Variables can be reassigned in Python. We might assign a value to a variable, then later assign a different value to that variable:

In [None]:
my_cat = 'cheshire'
my_cat = 'grinning'

Here `my_cat` is given an initial value `'cheshire'`, but is then given a new value `'grinning'`. 

### Printing

To check the value assigned to a variable at any given moment, you can use the `print()` function:

In [None]:
my_cat = 'cheshire'
print(my_cat)

The `print()` command is a type of function. We can recognize `print()` as a function because it has parentheses after the name. In general, **functions** are little pieces of code that take **arguments** (the text enclosed in parentheses) as input and do something with those arguments. The `print()` function, for example, takes as its argument a variable like `my_cat`, then displays the value assigned to that variable. We will explore functions in greater depth below.
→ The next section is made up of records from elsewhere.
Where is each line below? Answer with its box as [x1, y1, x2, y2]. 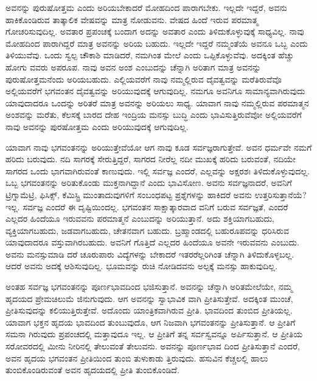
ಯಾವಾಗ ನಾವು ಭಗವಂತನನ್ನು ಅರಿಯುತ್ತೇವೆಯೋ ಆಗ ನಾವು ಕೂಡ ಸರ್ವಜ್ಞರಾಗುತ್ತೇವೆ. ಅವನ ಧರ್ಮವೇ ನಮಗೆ [5, 140, 312, 153]
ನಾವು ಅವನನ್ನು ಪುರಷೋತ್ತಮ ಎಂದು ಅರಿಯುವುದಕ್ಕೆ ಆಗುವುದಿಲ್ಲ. [5, 120, 189, 132]
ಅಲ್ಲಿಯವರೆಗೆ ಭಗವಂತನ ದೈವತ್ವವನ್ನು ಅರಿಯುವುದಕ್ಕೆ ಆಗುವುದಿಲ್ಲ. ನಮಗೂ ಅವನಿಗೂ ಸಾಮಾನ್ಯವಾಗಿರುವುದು [5, 84, 305, 97]
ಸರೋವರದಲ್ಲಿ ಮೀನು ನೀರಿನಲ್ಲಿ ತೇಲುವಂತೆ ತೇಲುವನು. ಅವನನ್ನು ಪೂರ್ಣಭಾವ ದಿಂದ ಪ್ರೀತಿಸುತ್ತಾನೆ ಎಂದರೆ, [5, 340, 301, 352]
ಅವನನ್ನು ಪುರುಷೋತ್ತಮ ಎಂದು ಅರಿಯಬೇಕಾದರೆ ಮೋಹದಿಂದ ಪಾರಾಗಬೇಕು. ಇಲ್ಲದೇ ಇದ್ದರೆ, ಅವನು [5, 1, 287, 13]
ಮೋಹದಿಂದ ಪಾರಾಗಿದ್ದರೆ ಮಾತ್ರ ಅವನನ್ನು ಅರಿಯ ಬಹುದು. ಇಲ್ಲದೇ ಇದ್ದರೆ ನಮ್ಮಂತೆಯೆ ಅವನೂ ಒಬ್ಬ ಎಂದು [5, 36, 308, 49]
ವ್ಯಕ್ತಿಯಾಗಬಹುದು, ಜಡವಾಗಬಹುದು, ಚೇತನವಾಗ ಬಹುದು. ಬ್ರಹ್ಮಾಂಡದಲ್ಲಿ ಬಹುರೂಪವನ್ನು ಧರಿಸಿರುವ [5, 224, 290, 236]
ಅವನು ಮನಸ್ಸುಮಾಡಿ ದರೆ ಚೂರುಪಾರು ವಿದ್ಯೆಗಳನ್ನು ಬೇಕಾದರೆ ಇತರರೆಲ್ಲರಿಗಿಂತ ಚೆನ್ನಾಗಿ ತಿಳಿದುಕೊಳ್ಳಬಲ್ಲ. [5, 247, 294, 260]
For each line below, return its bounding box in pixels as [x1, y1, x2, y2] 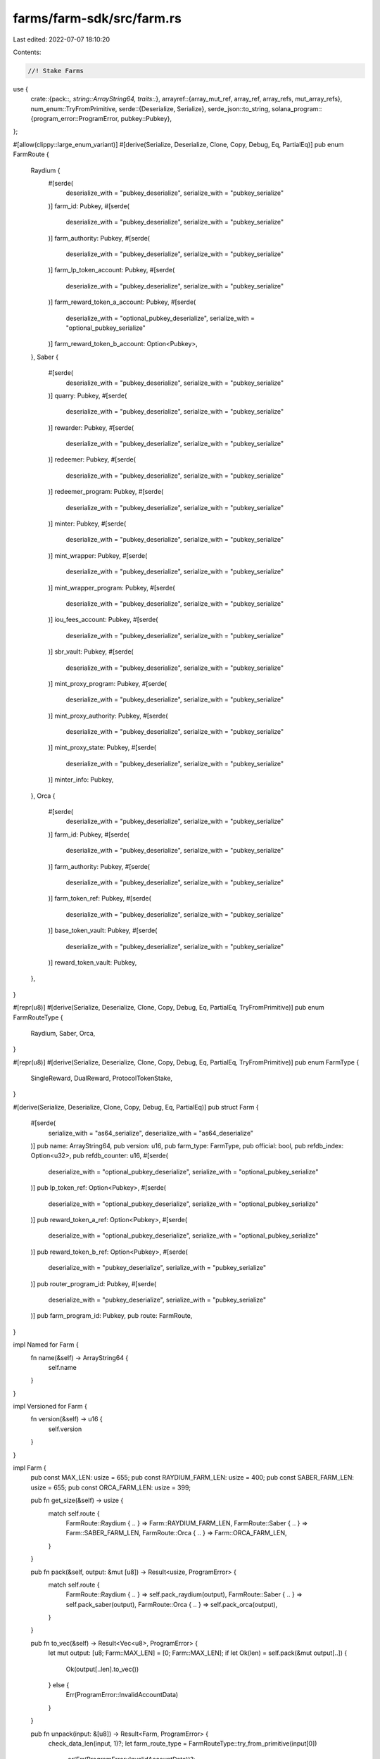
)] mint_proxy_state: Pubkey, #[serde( [48, 743, 157, 752]
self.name [48, 1363, 77, 1371]
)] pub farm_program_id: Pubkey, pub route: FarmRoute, [30, 1312, 193, 1320]
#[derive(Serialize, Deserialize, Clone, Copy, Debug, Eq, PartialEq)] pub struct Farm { [13, 1103, 260, 1111]
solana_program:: [271, 104, 322, 113]
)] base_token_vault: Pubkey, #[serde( [48, 926, 158, 935]
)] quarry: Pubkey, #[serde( [48, 391, 127, 400]
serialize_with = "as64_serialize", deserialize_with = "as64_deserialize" [48, 1129, 253, 1137]
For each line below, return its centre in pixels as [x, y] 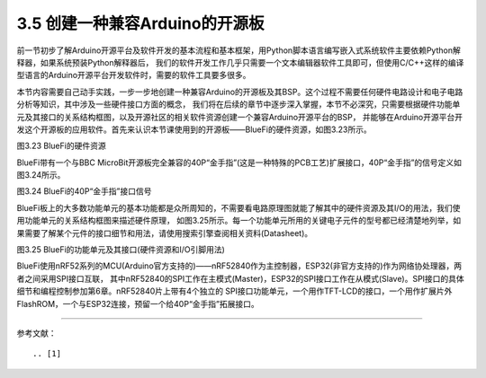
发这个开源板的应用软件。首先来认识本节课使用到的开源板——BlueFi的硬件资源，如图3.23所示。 [194, 129]
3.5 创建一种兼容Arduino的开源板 [140, 23]
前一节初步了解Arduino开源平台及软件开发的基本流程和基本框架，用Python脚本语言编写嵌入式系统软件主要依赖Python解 [238, 50]
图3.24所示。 [41, 175]
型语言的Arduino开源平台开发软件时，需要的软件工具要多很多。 [134, 75]
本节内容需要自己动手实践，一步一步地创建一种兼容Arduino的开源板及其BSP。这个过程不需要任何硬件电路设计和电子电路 [240, 92]
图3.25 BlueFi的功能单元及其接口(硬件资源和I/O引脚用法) [121, 250]
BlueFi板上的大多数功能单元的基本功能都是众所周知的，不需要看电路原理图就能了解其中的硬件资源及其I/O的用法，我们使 [238, 207]
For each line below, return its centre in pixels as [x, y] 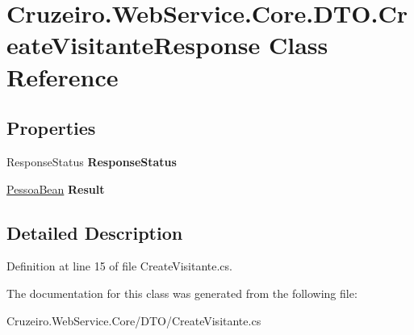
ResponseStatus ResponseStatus [92, 161]
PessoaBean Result [56, 188]
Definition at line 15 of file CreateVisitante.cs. [119, 266]
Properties [51, 128]
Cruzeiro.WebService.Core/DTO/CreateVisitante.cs [134, 320]
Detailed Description [95, 232]
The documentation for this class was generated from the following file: [182, 293]
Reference [63, 76]
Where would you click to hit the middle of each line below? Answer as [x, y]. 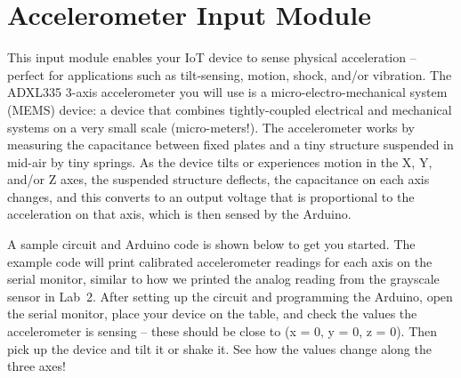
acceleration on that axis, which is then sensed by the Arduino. [179, 214]
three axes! [36, 366]
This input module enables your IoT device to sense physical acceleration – [212, 57]
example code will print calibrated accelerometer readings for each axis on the [220, 261]
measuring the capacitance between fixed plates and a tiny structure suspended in [230, 145]
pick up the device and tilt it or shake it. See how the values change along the [219, 348]
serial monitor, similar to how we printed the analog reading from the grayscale [223, 279]
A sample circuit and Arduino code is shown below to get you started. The [211, 244]

For now, we just want to note that `print()` is a function, which we can recognize by the presence of parentheses after the function's variable name.
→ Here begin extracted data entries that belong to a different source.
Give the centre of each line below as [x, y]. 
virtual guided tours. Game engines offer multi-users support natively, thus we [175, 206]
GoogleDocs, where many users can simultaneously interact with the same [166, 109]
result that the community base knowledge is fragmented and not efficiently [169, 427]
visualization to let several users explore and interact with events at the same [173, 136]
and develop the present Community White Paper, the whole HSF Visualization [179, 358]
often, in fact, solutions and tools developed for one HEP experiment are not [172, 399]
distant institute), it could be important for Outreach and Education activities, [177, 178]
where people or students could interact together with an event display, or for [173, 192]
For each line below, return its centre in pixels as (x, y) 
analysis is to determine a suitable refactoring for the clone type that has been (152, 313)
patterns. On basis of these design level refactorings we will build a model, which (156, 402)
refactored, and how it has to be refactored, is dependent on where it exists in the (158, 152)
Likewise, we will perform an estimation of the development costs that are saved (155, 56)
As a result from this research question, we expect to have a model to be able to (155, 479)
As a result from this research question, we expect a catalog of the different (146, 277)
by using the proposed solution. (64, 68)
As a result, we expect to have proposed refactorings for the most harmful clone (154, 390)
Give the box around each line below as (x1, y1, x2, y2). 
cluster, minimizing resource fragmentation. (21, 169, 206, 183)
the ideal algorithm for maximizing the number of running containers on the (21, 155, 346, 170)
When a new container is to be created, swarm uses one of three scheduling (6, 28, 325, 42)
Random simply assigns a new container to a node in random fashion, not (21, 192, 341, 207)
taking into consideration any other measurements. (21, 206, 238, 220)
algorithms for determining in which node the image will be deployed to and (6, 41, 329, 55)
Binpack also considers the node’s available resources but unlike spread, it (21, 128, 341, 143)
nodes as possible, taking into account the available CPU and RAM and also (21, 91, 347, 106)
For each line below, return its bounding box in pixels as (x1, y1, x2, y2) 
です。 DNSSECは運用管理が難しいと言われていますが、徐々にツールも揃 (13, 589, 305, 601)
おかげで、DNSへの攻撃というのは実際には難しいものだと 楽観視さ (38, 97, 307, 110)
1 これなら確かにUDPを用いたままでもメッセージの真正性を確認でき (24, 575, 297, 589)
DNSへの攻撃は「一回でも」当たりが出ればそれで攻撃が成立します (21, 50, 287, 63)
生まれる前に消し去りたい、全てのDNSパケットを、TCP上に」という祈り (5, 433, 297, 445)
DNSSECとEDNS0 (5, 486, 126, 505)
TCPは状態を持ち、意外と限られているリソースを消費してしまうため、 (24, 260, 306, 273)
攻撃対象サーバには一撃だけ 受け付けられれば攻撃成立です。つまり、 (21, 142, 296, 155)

See if you can use the `print()` function to tell what value is assigned to the following variable:

In [None]:
# see if you can display the value assigned to `my_motto` below
my_motto = "It's no use going back to yesterday" + ", " + "because I was a different person then."

### Introspection

Just as we can use the `print()` function to see the value assigned to a variable, we can use the `dir()` function to see the kinds of things we can do with a variable. Brace yourself though, the `dir()` command displays lots of options!

In [None]:
title = 'Alice in Wonderland'
dir(title)

Running the `dir()` function returns a list of methods that are defined on the provided variable. In the example above, we can see that `title` has 50 or so methods defined. **Methods** are similar to functions, except they're tied to the variable (or object) you're working with. You can call a method using dot notation. Let's look at a few examples:

In [None]:
title.upper()

In [None]:
title.lower()

We can see that the `upper()` method lets us uppercase our title, and the `lower()` method lets us lowercase our title. We will use more methods in just a moment. For now, we just want to remember that the `dir()` command tells us which methods can be called on variables.
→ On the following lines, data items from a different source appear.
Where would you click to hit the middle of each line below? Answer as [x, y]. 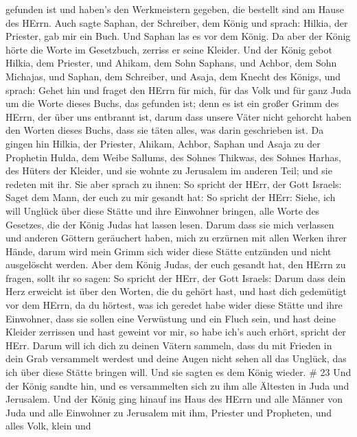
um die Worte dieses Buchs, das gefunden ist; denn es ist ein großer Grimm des [172, 103]
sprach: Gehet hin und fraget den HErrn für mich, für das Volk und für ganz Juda [178, 90]
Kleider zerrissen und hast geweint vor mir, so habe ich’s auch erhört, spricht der [176, 332]
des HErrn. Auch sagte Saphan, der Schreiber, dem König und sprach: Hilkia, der [177, 22]
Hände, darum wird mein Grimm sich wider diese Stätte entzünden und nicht [169, 251]
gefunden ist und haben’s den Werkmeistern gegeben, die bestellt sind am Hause [175, 9]
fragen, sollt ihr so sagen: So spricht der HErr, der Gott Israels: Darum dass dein [176, 277]
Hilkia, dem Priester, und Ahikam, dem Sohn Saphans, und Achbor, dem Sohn [171, 63]
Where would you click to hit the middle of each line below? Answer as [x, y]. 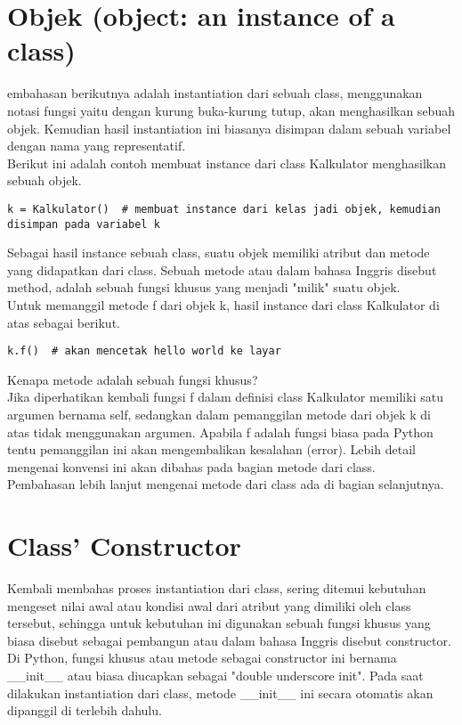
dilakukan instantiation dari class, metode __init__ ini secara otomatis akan [220, 692]
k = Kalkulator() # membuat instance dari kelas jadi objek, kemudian [224, 209]
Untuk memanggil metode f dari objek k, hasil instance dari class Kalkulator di [223, 304]
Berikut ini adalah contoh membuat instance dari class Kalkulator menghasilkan [227, 163]
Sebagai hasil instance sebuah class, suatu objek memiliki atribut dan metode [219, 253]
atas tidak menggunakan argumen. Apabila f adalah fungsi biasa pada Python [220, 432]
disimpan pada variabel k [84, 224]
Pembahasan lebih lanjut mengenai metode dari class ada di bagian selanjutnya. [226, 484]
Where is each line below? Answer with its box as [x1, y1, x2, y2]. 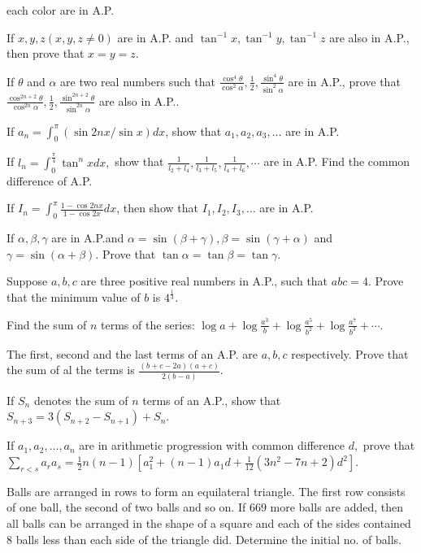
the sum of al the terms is [7, 361, 135, 378]
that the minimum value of [7, 289, 141, 306]
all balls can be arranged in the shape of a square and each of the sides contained [7, 515, 411, 532]
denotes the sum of [33, 391, 128, 408]
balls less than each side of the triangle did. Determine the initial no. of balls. [15, 530, 401, 547]
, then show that [116, 199, 198, 216]
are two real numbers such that [60, 72, 215, 89]
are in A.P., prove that [288, 72, 401, 89]
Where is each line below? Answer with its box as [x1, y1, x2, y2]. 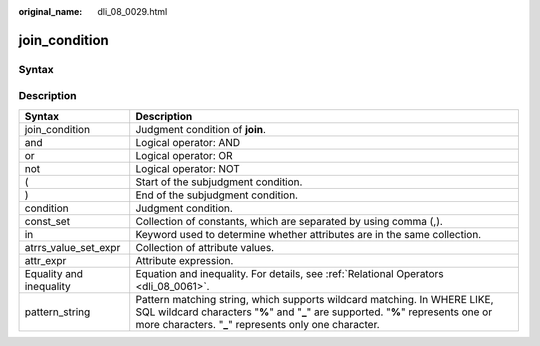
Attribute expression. [135, 253, 234, 267]
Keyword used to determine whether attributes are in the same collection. [135, 227, 482, 241]
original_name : [18, 6, 83, 17]
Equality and [24, 266, 84, 280]
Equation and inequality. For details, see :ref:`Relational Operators [135, 266, 444, 280]
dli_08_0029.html [97, 6, 168, 17]
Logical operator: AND [135, 135, 241, 149]
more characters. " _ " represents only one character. [135, 317, 380, 331]
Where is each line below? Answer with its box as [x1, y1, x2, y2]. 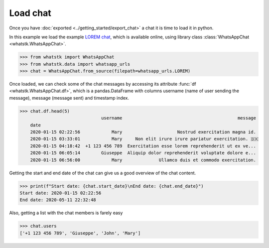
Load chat [9, 7, 52, 18]
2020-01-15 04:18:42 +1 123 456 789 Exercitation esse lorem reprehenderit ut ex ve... [30, 143, 257, 149]
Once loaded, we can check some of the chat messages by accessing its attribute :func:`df [9, 81, 196, 87]
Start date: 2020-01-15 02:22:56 [19, 190, 102, 196]
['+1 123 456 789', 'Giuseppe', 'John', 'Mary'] [19, 230, 141, 236]
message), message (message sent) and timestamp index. [9, 95, 130, 101]
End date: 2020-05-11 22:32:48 [19, 197, 97, 203]
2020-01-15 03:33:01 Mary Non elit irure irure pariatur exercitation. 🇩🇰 [30, 136, 259, 142]
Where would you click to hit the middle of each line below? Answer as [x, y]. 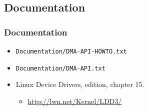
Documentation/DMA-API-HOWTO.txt [71, 51]
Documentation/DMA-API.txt [60, 68]
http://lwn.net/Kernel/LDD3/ [75, 101]
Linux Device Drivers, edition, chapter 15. [80, 84]
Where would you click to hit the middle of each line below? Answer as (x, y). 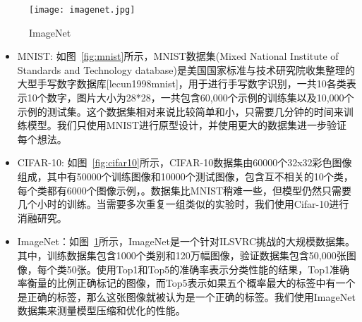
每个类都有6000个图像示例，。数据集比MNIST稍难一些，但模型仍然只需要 (185, 190)
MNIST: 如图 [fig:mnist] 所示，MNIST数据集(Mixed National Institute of (178, 56)
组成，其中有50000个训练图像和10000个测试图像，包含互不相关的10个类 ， (185, 176)
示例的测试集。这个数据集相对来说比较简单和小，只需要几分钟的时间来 (180, 111)
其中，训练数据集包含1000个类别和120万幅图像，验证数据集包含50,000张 (182, 255)
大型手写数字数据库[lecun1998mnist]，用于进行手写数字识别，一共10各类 (182, 83)
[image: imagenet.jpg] (82, 10)
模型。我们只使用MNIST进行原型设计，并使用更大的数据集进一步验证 (187, 125)

See if you can use the `dir()` command to identify the methods available on the variable below:

In [None]:
# use the `dir()` command below to identify the methods available on the variable below
song = '''
  How doth the little crocodile
  Improve his shining tail,
  And pour the waters of the Nile
  On every golden scale!
'''

### Data Type: Strings 

All of the variables we have seen so far have been examples of "strings", another way of referring to text data. We know these variables are strings because their values are wrapped in quotation marks.

Can you explain the error message we get if we try to assign text data as a value without using quotation marks?

In [None]:
# the code below will result in an error
main_character = Alice

# fix the above code here

With string data, we often need to process it to find specific bits of interest, or to clean extraneous characters. Let's practice processing strings below.

In [None]:
opening = '''fAlice was beginning to get very tired of sitting by her sister on the bank,
and of having nothing to do. Once or twice she had peeped into the book her
sister was reading, but it had no pictures or conversations in it, ‘and what is
the use of a book,’ thought fAlice ‘without pictures or conversation?’'''

The data in the string above looks good, except "Alice" is prefaced with an "f" for some reason. Let's clean that up with the `replace()` method, which replaces all instances of the first argument with the second argument:

In [None]:
opening = opening.replace('fAlice', 'Alice')
print(opening)

### Data Type: Lists

A **list** is a variable that contains one or more items. Just like strings are encased in quotation marks, lists are represented by square backets, with commas separating the different items in the list. Here is an example list:

In [None]:
facts = ['four times five is twelve', 'four times six is thirteen']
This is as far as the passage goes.